Fiers and Rutledge (1990) stated that armature and shape of the male P5 differed between F. chathamensis  and F. mangalis  . Sars’s (1905) text description is not informative with regard to the number and position of armature elements. His figure (figure 118) suggests that the P5 is distinctly bilobate, having one endopodal and three exopodal setae. However, the accompanying figure legend states that the left member is illustrated, implying that Sars had figured it in dorsal aspect. The “endopodal” seta is therefore the outer basal arising from a setophore (and not an endopodal lobe).
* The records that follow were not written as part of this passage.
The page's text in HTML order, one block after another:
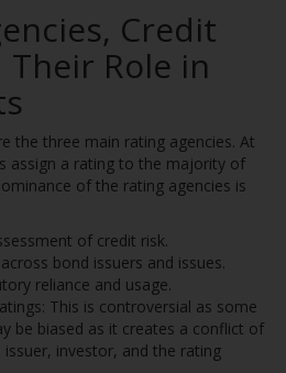
Credit
Their Role in
the three main rating agencies. At
assign a rating to the majority of
of the rating agencies is
of credit risk.
bond issuers and issues.
reliance and usage.
This is controversial as some
be biased as it creates a conflict of
investor, and the rating

Comparison with F. mangalis  also suggests that there are only two exopodal elements, the third one representing the sensilla originating from a lateral tubercle. Based on this reinterpretation there is probably no difference in male P5 morphology between both species. The absence of the typical baseoendopodal incision in the female P5, separating the endopodal lobe and the pedestal bearing the exopod, is also attributable to an observational error by Sars (1905: Taf. 17, fig. 116).
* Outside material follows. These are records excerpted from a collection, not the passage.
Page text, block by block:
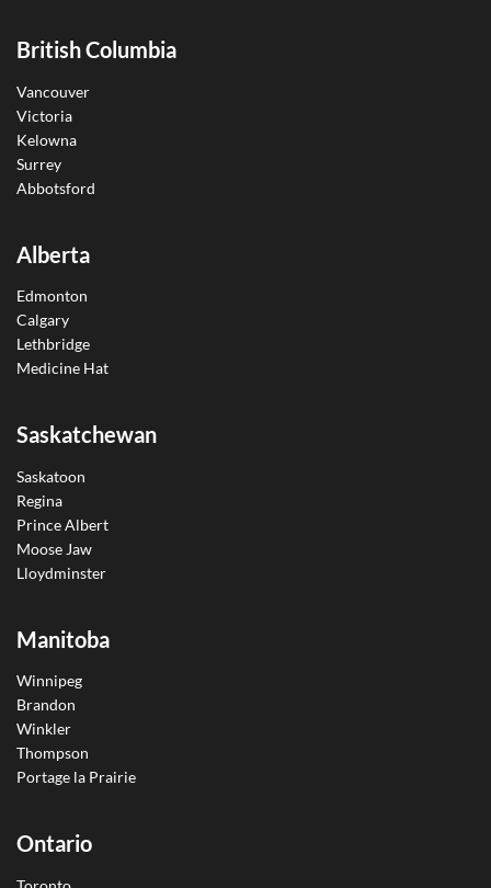
British Columbia
Vancouver
Victoria
Kelowna
Surrey
Abbotsford
Alberta
Edmonton
Calgary
Lethbridge
Medicine Hat
Saskatchewan
Saskatoon
Regina
Prince Albert
Moose Jaw
Lloydminster
Manitoba
Winnipeg
Brandon
Winkler
Thompson
Portage la Prairie
Ontario

Folioquinpes chathamensis  resembles F. indicus  sp. n. in the absence of spinules along the anterior margin of the rostrum, the 5-segmented condition of the female antennule, the presence of three inner setae on the distal endopodal segment of leg 3, and of the inner seta on the middle exopodal segment of legs 3-4. The alternative states, including the 4-segmented female antennule, are displayed in the other two species of the genus (Table 1).
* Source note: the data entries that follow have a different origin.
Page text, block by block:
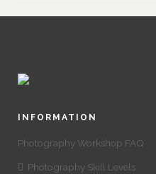
INFORMATION
Photography Workshop FAQ
Photography Skill Levels
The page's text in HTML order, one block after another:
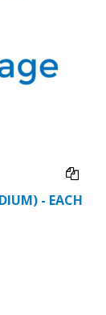
- EACH

Hamond (in Hicks 1977a: 457) collected F. chathamensis  near Sydney and Melbourne while Newton and Mitchell (1999) obtained it in mud samples from the Hopkins River estuary in south-western Victoria. It remains unclear whether Lewis’s (1984) single record from an estuarine lagoon in New Zealand is new or refers to Sars’s (1905) type locality. Fiers (1995) recorded the species from the ‘aufwuchs’ covering submerged mangrove pneumatophores in the Celestún Lagoon, northwest of the Yucatán Peninsula (Mexico). Gómez and Morales-Serna (2013) erroneously cited Suárez-Morales et al. (2009) as the source for the Gulf of Mexico record but their checklist only refers to Fiers and Rutledge’s (1990) record of F. mangalis  from Louisiana. The latter authors also examined material from Guadeloupe, Papua New Guinea and Taal ( Bombón) Lake, a freshwater lake on the island of Luzon in the Philippines (Fiers, unpubl. data). Mielke (1981, 2003) found the species in a sandy beach in Bahía Academy (Santa Cruz), Galápagos. A single African outlier has been reported from the brackish coastal Ebrié Lagoon in Ivory Coast ( Dumont and Maas 1988). The records by Rühe (1914) and Sewell (1924) refer to other species (see below).

Newton and Mitchell (1999) observed during estuarine mud incubation experiments that F. chathamensis  developed to egg-bearing female stage in only six days at 20°C, suggesting that dormancy occurred at an advanced copepodid stage rather than the egg.